I kind of do it by accident sometimes. I haven't found enough need for it to devote the time to getting proficient in it. There are some videos on YouTube that teach it, although you'll find a lot more for other instruments than for the harp. Maybe that's because we can manage our air easier since we are a blow draw instrument, or maybe it's because we don't need to blow as hard and are more likely to be miked than a classical trombone player.

20 seconds is long enough so you need to plan for it before you get to it probably. I'm asthmatic. I hadn't tried timing myself lately. First try I got 25 on a blow and 19 on a draw, but I'm sitting and not warmed up. I know it choir years ago I could go 45 seconds or so on a note (we'd do that as a warm up, I was usually one of the last one or two people holding the note in a choir of about 120 though).

Ice, I could be wrong, but I'm pretty sure I've seen circular breathing done for both exhale and inhale notes. The principle is the same, you just isolate the air in your mouth (or lack of air in your mouth) from the rest of your breathing column and sneak a breath and then unisolate them.

There are a several other breath management techniques that can help... using the 2 draw/3 blow alternating add or subtract air when you need it, sneaking a little air over the top of the cover between the cover... one of Adam's first video has a bit on air management. Coming from baritone playing that was a big help for me when I was starting out.

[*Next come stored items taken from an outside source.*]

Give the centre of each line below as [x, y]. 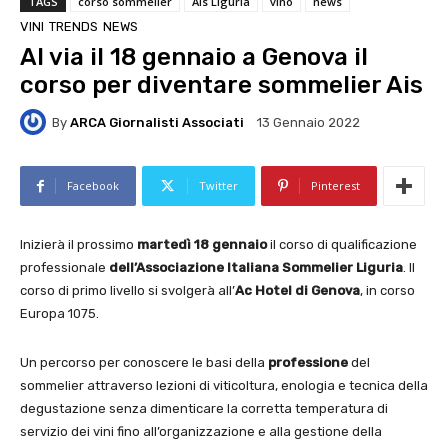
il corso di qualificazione [342, 245]
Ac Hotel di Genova [297, 291]
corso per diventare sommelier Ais [221, 85]
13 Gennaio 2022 [308, 123]
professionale [64, 268]
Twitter [218, 186]
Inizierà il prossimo [78, 245]
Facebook [93, 186]

I guess the way I'd gauge whether you need it or not is look at what songs you are playing and see if you are running out of air on any of them. (Look at any songs you think you might want to add too). If there are songs on either list that you can't hold the notes long enough for go down the short list of breath management suggestions and see if you can fix it by managing your air. If you still can't sustain a note in a song that you actually want to play, or you want to impress people by playing a really long sustain, then learn circular breathing. I mess around with it from time to time, but in practice I can hold notes long enough to cover any of the songs I do so I haven't worked on it much. My asthma is moderate. If it gets worse or I get more problems as I get older I may look into it more. It does make a really cool trick to show off, but if you are going to show off with it get good enough at it so it seems really super human. A lot of non-musicians don't know about it. Play a note for 20 seconds and they will say, 'wow, that was a long note.' Play it for 40 seconds and they will really be impressed. At the 2 minute mark most of them will start to realize that you've got some trick up your sleeve. After that I suspect people will get bored unless you really sell it by pretending to be dying to get a little more out of it.

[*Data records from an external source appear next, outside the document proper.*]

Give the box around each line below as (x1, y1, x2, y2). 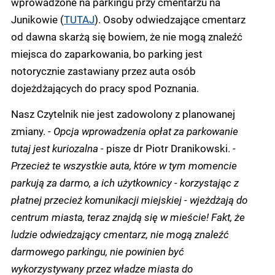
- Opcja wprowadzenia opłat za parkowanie (48, 123, 238, 137)
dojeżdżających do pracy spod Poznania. (11, 80, 199, 95)
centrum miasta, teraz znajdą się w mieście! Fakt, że (11, 209, 245, 223)
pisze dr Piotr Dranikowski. (104, 141, 233, 155)
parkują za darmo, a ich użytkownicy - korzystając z (11, 175, 239, 189)
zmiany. (11, 123, 48, 137)
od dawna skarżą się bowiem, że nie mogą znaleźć (11, 29, 242, 43)
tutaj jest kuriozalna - (11, 141, 104, 155)
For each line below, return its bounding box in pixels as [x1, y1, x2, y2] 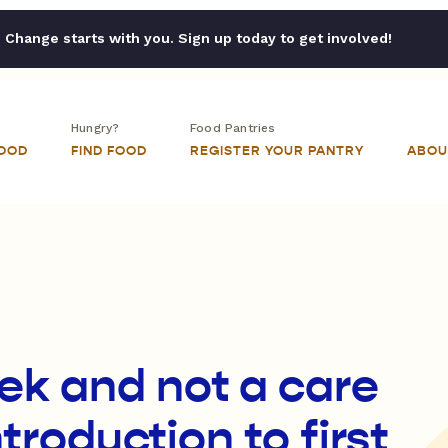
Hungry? [71, 121, 120, 135]
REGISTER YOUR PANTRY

There was an old Penn & Teller bit. They did it on the Daily Show once. Teller put his face down in a dishpan of water. Penn talked about how Teller was going to break the record. The whole time Penn was providing the audience with witty banter. Towards the end Teller started acting like he was in serious distress and Penn said, things like just a couple more seconds... and eventually even started holding his head down. Eventually Teller went limp and Penn just kept telling his amusing anecdotes.

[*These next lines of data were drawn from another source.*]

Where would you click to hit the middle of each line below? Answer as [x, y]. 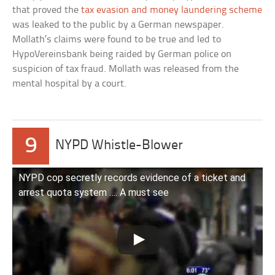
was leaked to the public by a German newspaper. [118, 25]
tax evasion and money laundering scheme [172, 10]
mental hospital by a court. [70, 84]
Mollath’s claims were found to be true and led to [117, 40]
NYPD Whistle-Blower [119, 146]
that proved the [47, 10]
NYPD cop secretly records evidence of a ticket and [132, 178]
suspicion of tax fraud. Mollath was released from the [126, 69]
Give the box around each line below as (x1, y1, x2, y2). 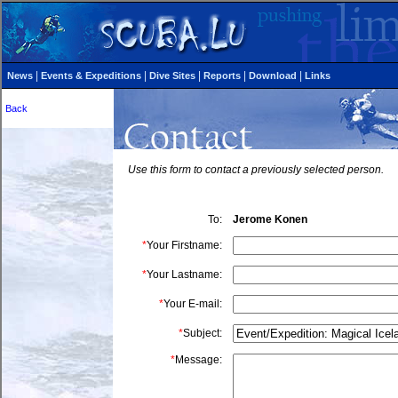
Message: (175, 354, 222, 366)
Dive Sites (149, 70, 195, 81)
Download (249, 70, 297, 81)
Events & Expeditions (41, 70, 141, 81)
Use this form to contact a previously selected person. (128, 163, 384, 176)
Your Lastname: (147, 268, 222, 281)
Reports (203, 70, 241, 81)
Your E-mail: (163, 298, 222, 310)

They sold it really well. I think that's how I'd do a circular breathing bit... have the rest of the band doing something interesting either musically or with some stage banter and act more and more distressed as you held the note. Get the audience rooting for you!

The trick for Penn & Teller? They'd drilled a hole in the bottom of the dishpan and glued a straw in that ran above the waterline for Teller to breath through. Warning for anyone trying to replicate it... if you use too long a straw you don't actually get the air out of the end of the straw and you start rebreathing your air. Two narrow a straw and you can induce feelings of panic. They actually have a exercise for panic exposure where you use a stirring straw and hold your nose to simulate a panic attack. It works really well.

Thread Organizer (A list of all sorts of useful threads)

First Post- May 8, 2009
5742 posts
Jan 10, 2019
2:21 PM
I don’t do circular breathing and I don’t know how to train for that, but I can definitely hold that 4 draw on a C harp for as long as the note in shotgun blues without feeling stressed.
I got out the stopwatch.
I can hold that draw 4 on a C for just over 40 seconds.
With a good deep inhale preparation I can blow the 9 on my A harp for over 50 seconds.
I don’t ever do that in practice.
I would expect there are others here who can do much longer durations than I can
198 posts
Jan 10, 2019
2:53 PM
Rahassan Roland Kirk,I saw him blow a note with vibrato for at least 3 or 4 min. wile the band was going threw the changes.....a sax man mostly ,but i`ve seen him blow harp among other thangs.....

Last Edited by nowmon on Jan 10, 2019 2:55 PM
1336 posts
Jan 12, 2019
10:14 AM
Teach yourself using the bubble blowing exercise.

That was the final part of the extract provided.